栈的元素后进先出(LIFO = last in, first out)操作的示意:
2.2 实现
ts
// stack/Stack.ts
import LinkedList from '../linked-list/LinkedList';
export default class Stack {
public linkedList: LinkedList;
constructor() {
// We're going to implement Stack based on LinkedList since these
// structures are quite similar. Compare push/pop operations of the Stack
// with prepend/deleteHead operations of LinkedList.
this.linkedList = new LinkedList();
}
isEmpty() {
// The stack is empty if its linked list doesn't have a head.
return !this.linkedList.head;
}
peek() {
if (this.isEmpty()) {
// If the linked list is empty then there is nothing to peek from.
return null;
}
// Just read the value from the start of linked list without deleting it.
return this.linkedList.head.value;
}
push(value: any) {
// Pushing means to lay the value on top of the stack. Therefore let's just add
// the new value at the start of the linked list.

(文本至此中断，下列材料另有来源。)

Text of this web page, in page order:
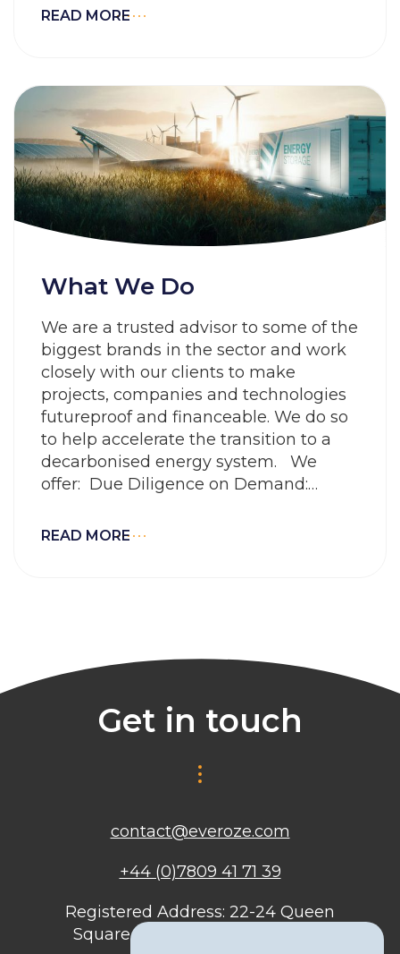
values and our culture.
READ MORE
What We Do
We are a trusted advisor to some of the
biggest brands in the sector and work
closely with our clients to make
projects, companies and technologies
futureproof and financeable. We do so
to help accelerate the transition to a
decarbonised energy system. We
offer: Due Diligence on Demand:
risk and
READ MORE
Get in touch
contact@everoze.com
+44 (0)7809 41 71 39
Registered Address: 22-24 Queen
Square, Bristol, BS1 4ND, United
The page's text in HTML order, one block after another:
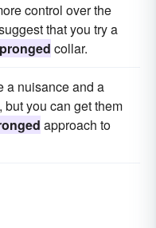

this.linkedList.prepend(value);
}
pop() {
// Let's try to delete the first node (the head) from the linked list.
// If there is no head (the linked list is empty) just return null.
const removedHead = this.linkedList.deleteHead();
return removedHead ? removedHead.value : null;
}
toArray() {
return this.linkedList.toArray().map(linkedListNode => linkedListNode.value);
}
toString(callback?: (value: any) => any) {
return this.linkedList.toString(callback);
}
}3. 优先队列
3.1 介绍
优先级队列(priority queue) 是一种抽象数据类型,它类似于常规的队列或栈,但每个元素都有与之关联的“优先级”。
在优先队列中,低优先级的元素前面应该是高优先级的元素。 如果两个元素具有相同的优先级,则根据它们在队列中的顺序即可。
优先队列虽通常用堆来实现,但它在概念上与堆不同。 优先队列是一个抽象概念,就像“列表”或“图”这样的抽象概念一样。
正如列表可以用链表或数组实现一样,优先队列可以用堆或各种其他方法实现,例如无序数组。
3.2 实现
ts
// priority-queue/PriorityQueue.ts
import MinHeap from '../heap/MinHeap';
import Comparator, { TypeCompareParam } from '../utils/comparator/Comparator';
// It is the same as min heap except that when comparing two elements
// we take into account its priority instead of the element's value.
export default class PriorityQueue extends MinHeap {
private priorities: Map<any, number>;
constructor() {
// Call MinHeap constructor first.
super();
// Setup priorities map.
this.priorities = new Map();
// Use custom comparator for heap elements that will take element priority
// instead of element value into account.
this.compare = new Comparator(this.comparePriority.bind(this));
}
/**
* Add item to the priority queue.
* @param item - item we're going to add to the queue.
* @param priority - items priority.
*/
add(item: TypeCompareParam, priority = 0) {
this.priorities.set(item, priority);
super.add(item);
return this;
}
/**
* Remove item from priority queue.
* @param item - item we're going to remove.
* @param customFindingComparator - custom function for finding the item to remove
*/
remove(item: TypeCompareParam, customFindingComparator?: Comparator) {
super.remove(item, customFindingComparator);
this.priorities.delete(item);
return this;
}
/**
* Change priority of the item in a queue.
* @param item - item we're going to re-prioritize.
* @param priority - new item's priority.
*/
changePriority(item: TypeCompareParam, priority: number) {
this.remove(item, new Comparator(this.compareValue));
this.add(item, priority);
return this;
}
/**
* Find item by ite value.
*/
findByValue(item: TypeCompareParam) {
return this.find(item, new Comparator(this.compareValue));
}
/**
* Check if item already exists in a queue.
*/
hasValue(item: TypeCompareParam) {
return this.findByValue(item).length > 0;
}
/**
* Compares priorities of two items.
*/
comparePriority(a: TypeCompareParam, b: TypeCompareParam) {
if (this.priorities.get(a) === this.priorities.get(b)) {
return 0;
}
return this.priorities.get(a) < this.priorities.get(b) ? -1 : 1;
}
/**
* Compares values of two items.
*/
compareValue(a: TypeCompareParam, b: TypeCompareParam) {
if (a === b) {
return 0;
}
return a < b ? -1 : 1;
}
}